# [REQUIRED ACTION]
Where a line below holds the string "sesiune", copy that line.
START DATA FOR THIS EXERCISE
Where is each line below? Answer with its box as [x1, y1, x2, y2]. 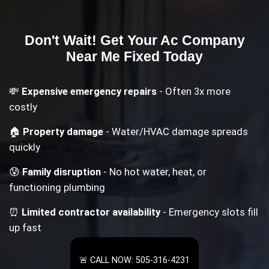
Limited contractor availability [22, 206, 161, 219]
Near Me [66, 49, 120, 65]
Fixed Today [120, 49, 203, 65]
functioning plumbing [9, 181, 106, 194]
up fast [9, 222, 42, 234]
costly [9, 100, 38, 113]
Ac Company [160, 32, 245, 49]
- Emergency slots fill [160, 206, 259, 219]
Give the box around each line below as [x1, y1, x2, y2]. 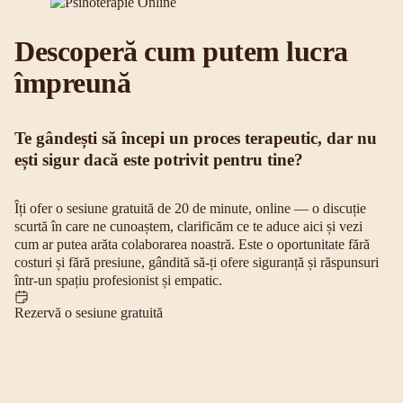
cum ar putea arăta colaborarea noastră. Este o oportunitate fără [14, 236, 370, 252]
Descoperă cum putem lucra [14, 34, 348, 67]
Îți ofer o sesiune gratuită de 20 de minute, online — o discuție [14, 200, 366, 216]
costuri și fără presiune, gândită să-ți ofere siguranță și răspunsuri [14, 254, 379, 270]
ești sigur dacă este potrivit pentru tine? [14, 149, 303, 169]
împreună [14, 66, 130, 99]
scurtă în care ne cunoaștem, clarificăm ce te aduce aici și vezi [14, 218, 363, 234]
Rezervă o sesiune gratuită [14, 304, 163, 320]
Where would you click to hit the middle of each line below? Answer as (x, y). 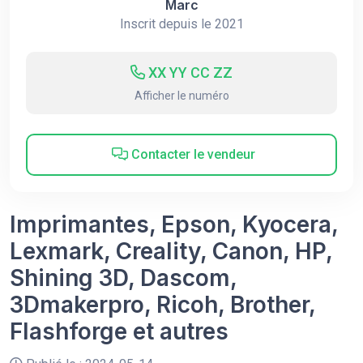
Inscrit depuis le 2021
END DATA FOR THIS EXERCISE
# [YOUR SOLUTION]
Îți ofer o sesiune gratuită de 20 de minute, online — o discuție [14, 200, 366, 216]
Rezervă o sesiune gratuită [14, 304, 163, 320]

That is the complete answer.